“不喝?”
声音从太子的方向传来,对方显然是震惊之余发出的一声冷笑,“你莫不是疯魔了?虽说父皇明日不用上朝,但你连让父皇早些安睡都不让了吗?!”
沈谛祝巍然不动,对于那人的大言不惭他实在感到恶心,心中的怒与痛均交织到了一起,“到底是喝下这杯酒能让父皇安睡!还是我死后,太子便能安睡,父皇自也不必再因着爱你,而为难了!”
泪与话一起喷薄着蹦出,又成串地淌下来,膝盖被地砖凉得发酸,连带着鼻腔和太阳穴都胀得发酸。
他也不知自己为何嘴里会突然冒出“爱”这个字,更不知为何会将这个字的对象置于太子。这明明是他最避于提起的伤疤,因为这份来自父亲的爱子之心,是他从未得到过的事实。
而刚说完,就又后悔到了极处,这样的话语在此刻说出简直幼稚可笑至顶,两个字,足以把十余年来他一切的算计、谋划、野心和步步为营,都打作只为充一份孩子间的赌气。
咬紧了牙闷不吭声,他做好了再次被对方嘲讽的准备。
“祝儿!”大概是本能地对长子的护持之心,他听到上座的人先开了口。
沈谛祝已失落到底的心,却又生生砸碎底线,更沉了一分。
而另外那边这才不紧不慢作出回应,他的声音在沈谛祝听来,和已经握定胜局而又恃宠而骄的人没有任何不同,那样的嘴脸他不用看都知道,那是一副从小到大他最厌恶的,惯于居高临下的模样。

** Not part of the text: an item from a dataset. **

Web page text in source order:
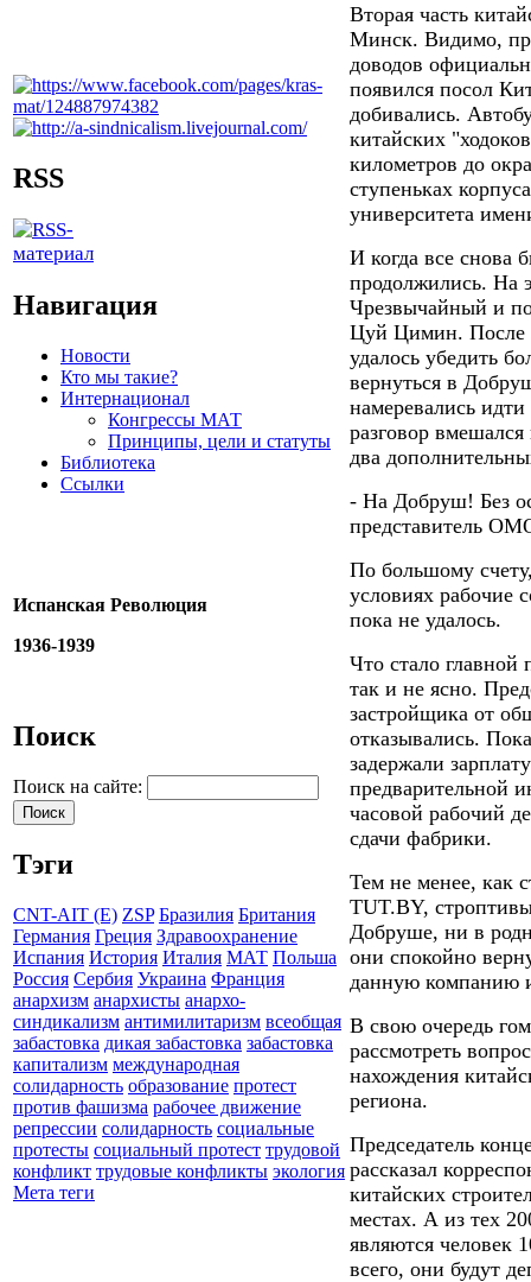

“七弟从小就爱争父皇宠爱,如今还是像个孩子一样,在这吃起醋来了。”
果然。沈谛祝绝望地闭上眼睛。他受不了这样的羞辱。
“可是七弟啊,”对面之人还在慢条斯理地继续,“你只是不通消息了两日,恐怕还不知道吧?屿王妃…”
他手心一紧。
自两天前傍晚的家宴顾念怀出宫之后,他就无异于被软禁一般,除了太子派来伺候的几个太监,他再无近身接触过任何旁人,更别提自己人。所以屿王府内祝之笺情况如何,他一概未知。

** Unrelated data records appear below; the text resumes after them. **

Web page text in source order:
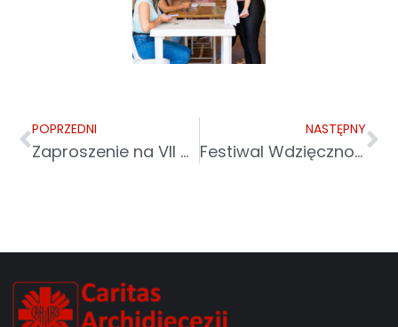
POPRZEDNI
Zaproszenie na VII Archidiecezjalną Pielgrzymkę Osób Starszych i Chorych z odpustem jubileuszowym
NASTĘPNY
Festiwal Wdzięczności „Złote Kłosy” 2025 – święto dobra i solidarności
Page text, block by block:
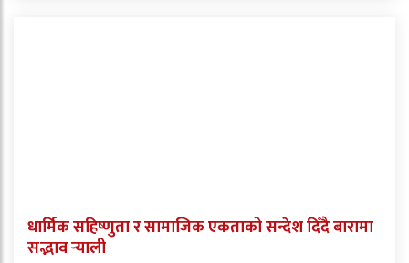
धार्मिक सहिष्णुता र सामाजिक एकताको सन्देश दिँदै बारामा
सद्भाव र्‍याली

回想起来小顾离宫前,自己与其就已若有似无地被太子几次隔断开欲作的交流,然而那时尚还一切如常,他根本没想到陛下与太子会这么急切,甚至为了除掉自己不惜选在帝寿这一天。
他没来得及与小顾做任何通气,更不知道小顾在与自己分开后能不能意识到大难临头,回去通知之笺逃命。
而自己从前为妻子铺设后路做下的那些准备,虽然无法万全,但也总好过坐以待毙。可若是她们至今仍蒙在鼓里乖乖呆在王府中等待自己回去,那便糟糕透顶。所有准备,将根本是毫没用上就全盘覆灭。

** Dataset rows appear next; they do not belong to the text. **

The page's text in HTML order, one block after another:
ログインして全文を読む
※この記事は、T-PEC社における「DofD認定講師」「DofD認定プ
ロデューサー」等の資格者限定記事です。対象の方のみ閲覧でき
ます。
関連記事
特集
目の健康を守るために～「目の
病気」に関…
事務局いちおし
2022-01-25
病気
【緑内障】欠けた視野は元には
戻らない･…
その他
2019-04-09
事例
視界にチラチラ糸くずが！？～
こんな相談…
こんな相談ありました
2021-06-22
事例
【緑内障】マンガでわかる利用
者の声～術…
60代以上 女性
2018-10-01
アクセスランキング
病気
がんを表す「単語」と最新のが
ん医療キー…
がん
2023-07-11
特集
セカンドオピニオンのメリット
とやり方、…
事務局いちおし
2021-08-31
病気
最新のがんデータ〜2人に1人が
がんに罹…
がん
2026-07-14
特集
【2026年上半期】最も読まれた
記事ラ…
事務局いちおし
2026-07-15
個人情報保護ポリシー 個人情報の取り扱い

“屿王妃也真是不懂事,父皇寿辰这么大的日子,太子妃抱病那是无法之事,可是她呢?也效法太子妃便也罢了,躲躲藏藏不进宫来祝寿,父皇与本殿也就允了,但她倒好!竟然还跑到几座城之外去了!七弟你说,这是抱恙的态度吗?”
暗自送了一口气。
稍稍放下心来。沈谛祝表面依旧沉默不语,这倒是要感谢太子告知了。
“不过七弟放心,本殿入夜前就已经派人去接了,想必这会儿已接到了。保管明日一早,叫她亲自再给父皇请罪。”
“你说什么!”
沈谛祝骤然怒道。
他直起身子想朝太子猛冲一步,却才意识到自己还跪在地上,这踉跄的一矮身,只是原地膝行了一步的结果而已。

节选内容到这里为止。